Problem statement:
Retrieve each line that contains the word "interception" from the entries below.

Provided entries:
□ □ □ □ □
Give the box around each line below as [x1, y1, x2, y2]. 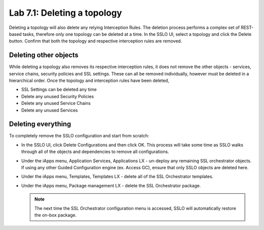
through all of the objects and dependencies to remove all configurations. [21, 149, 169, 154]
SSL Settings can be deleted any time [21, 86, 97, 93]
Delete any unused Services [21, 107, 78, 113]
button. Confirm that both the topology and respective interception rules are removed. [9, 38, 182, 44]
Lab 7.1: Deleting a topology [9, 7, 122, 18]
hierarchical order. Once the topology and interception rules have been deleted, [9, 77, 170, 83]
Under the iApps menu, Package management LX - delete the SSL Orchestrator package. [21, 182, 201, 188]
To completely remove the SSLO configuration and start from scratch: [9, 133, 149, 139]
□ □ □ □ □
Result:
button. Confirm that both the topology and respective interception rules are removed. [9, 38, 182, 44]
hierarchical order. Once the topology and interception rules have been deleted, [9, 77, 170, 83]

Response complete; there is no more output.